16th Century. Two main characters. One wants to overthrow the social order. The other is a spy in the service of the forces who want to maintain it. Q is the spy, in the pay of Father Carafa, an ultra conservative figure, rapidly rising up the hierarchy of the Catholic church. An epic from the bowels of history, set in central Europe and Northern Italy. Someone described the book as "a theological western". A European bestseller, Q has been compared to Name of the Rose.
The novel Q was written by four Bologna-based members of the LBP, now known as Wu Ming, You may also like to read the Cold War novel, 54 , and Manituana by Wu Ming, both of which are available free on Obooko.
Excerpt:
Letter sent to Rome from the Saxon city of Wittenberg, addressed to Gianpietro Carafa, member of the theological meeting held by His Holiness Leo X, dated 17th May 1518.
To the most illustrious and reverend lord and honourable master Giovanni Pietro Carafa, at the theological meeting held by His Holiness Leo X, in Rome.
My most respected, illustrious and reverend lord and master,Here is Your Lordship’s most faithful servant’s report on what is happening in these remote marshlands, which for a year now appears to have become a focus for all manner of diatribes.
Since the Augustinian monk Martin Luther nailed his notorious theses to the portal of the Cathedral eight months ago, the name of Wittenberg has travelled far and wide, on everyone’s lips.

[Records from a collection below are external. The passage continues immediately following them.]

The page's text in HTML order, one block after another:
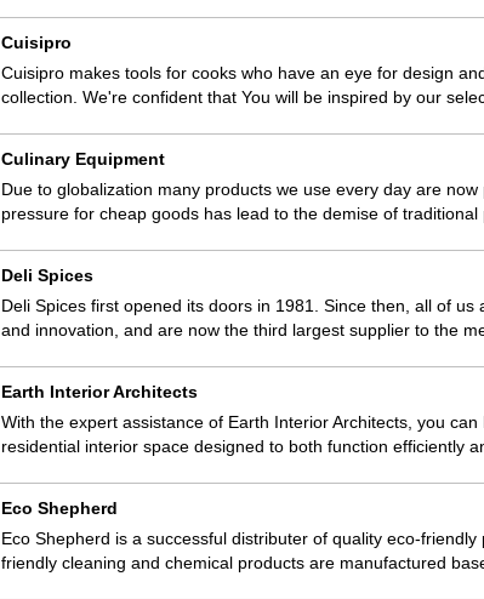
Cuisipro
Cuisipro makes tools for cooks who have an eye for design
collection. We're confident that You will be inspired by our
Culinary Equipment
Due to globalization many products we use every day are
pressure for cheap goods has lead to the demise of
Deli Spices
Deli Spices first opened its doors in 1981. Since then, all of
and innovation, and are now the third largest supplier to the
Earth Interior Architects
With the expert assistance of Earth Interior Architects, you
residential interior space designed to both function efficiently
Eco Shepherd
Eco Shepherd is a successful distributer of quality eco-
friendly cleaning and chemical products are manufactured
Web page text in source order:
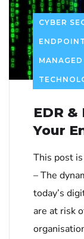
CYBER
EDR
Your
This post
– The
today’s
are at risk
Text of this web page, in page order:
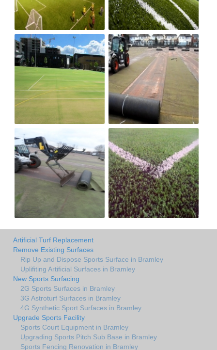
Artificial Turf Replacement
Remove Existing Surfaces
Rip Up and Dispose Sports Surface in Bramley
Uplifiting Artificial Surfaces in Bramley
New Sports Surfacing
2G Sports Surfaces in Bramley
3G Astroturf Surfaces in Bramley
4G Synthetic Sport Surfaces in Bramley
Upgrade Sports Facility
Sports Court Equipment in Bramley
Upgrading Sports Pitch Sub Base in Bramley
Sports Fencing Renovation in Bramley

Young students from bordering states are flowing into this town to listen to the preacher’s incredible theories from his own mouth.

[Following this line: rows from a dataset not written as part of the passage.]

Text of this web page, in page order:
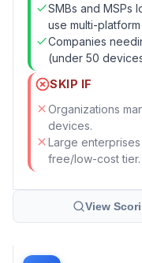
SMBs and MSPs
use multi-
Companies
(under 50
SKIP IF
Organizations
devices.
Large
free/low-cost tier.
View

In particular, his sermons against the buying and selling of indulgences seem to have enjoyed the greatest success among young minds open to novelty. What was until yesterday something perfectly ordinary and undisputed, the remission of sins in return for a pious donation to the Church, seems today to be criticised by everyone as though it were an unmentionable scandal.
Such sudden fame has made Luther pompous and overbearing; he feels as though he has been entrusted with a supernatural task, and that leads him to risk even more, to go even further.
Indeed yesterday, like every Sunday, preaching from the pulpit on the gospel of the day (the text was John 16, 2: ‘They shall put you out of the synagogues’), he linked the ‘scandal’ of the market in indulgences with another thesis, one which is to my mind even more dangerous.
Luther asserted that one should not be overly frightened of the consequences of an unjust excommunication, because that concerns only external communion with the Church, and not internal communion. Indeed only the latter concerns God’s bond with the faithful, which no man can declare broken, not even the Pope. Furthermore, an unjust excommunication cannot harm the soul, and if it is supported with filial resignation towards the Church, it can even become a precious merit. So if someone is unjustly excommunicated, it can even be seen as a precious merit. So if someone is unjustly excommunicated, he must not deny with words or actions the cause for which he was excommunicated, and must patiently endure the excommunication even if it means dying excommunicated, and not being buried in consecrated ground, because these things are much less important than truth and justice.
Finally he concluded with these words: ‘Blessed be he who dies in an unjust excommunication; because by being subjected to that harsh punishment because of his love of justice, which he will neither deny nor abandon, he shall receive the eternal crown of salvation.’
Uniting the desire to serve you with gratitude for the confidence that You have shown in me, I shall now make so bold as to convey my opinion of the things that I have mentioned above. It seemed clear to Your Most Reverend Lordship’s humble servant that Luther had sniffed the air and smelt his own coming excommunication, just as the fox scents the smell of the hounds. He is already sharpening his doctrinal weapons and seeking allies for the immediate future. In particular, I believe he is seeking the support of his master the Elector Frederick of Saxony, who has not yet publicly disclosed his own state of mind as regards Friar Martin. Not for nothing is he called the Wise. The lord of Saxony continues to employ that skilled intermediary, Spalatin, the court librarian and counsellor, to assess the monk’s intentions. Spalatin is a sly and treacherous character, of whom I gave you a brief description in my last missive.
Your Lordship will have a better understanding than his servant of the disastrous gravity of the thesis put forward by Luther: he wants to strip the Holy See of its greatest bulwark, the weapon of excommunication. And it is also apparent that Luther will never dare to put this thesis of his in writing, since he is aware of the enormity that it represents, and the danger it might present to his own person. So I have thought it opportune to do so myself, so that Your Lordship may have time to take all the precautions he considers necessary to stop this diabolical friar.
Kissing the hand of Your Most Illustrious and Reverend Lordship, I beg that I may never fall from grace with Your Lordship.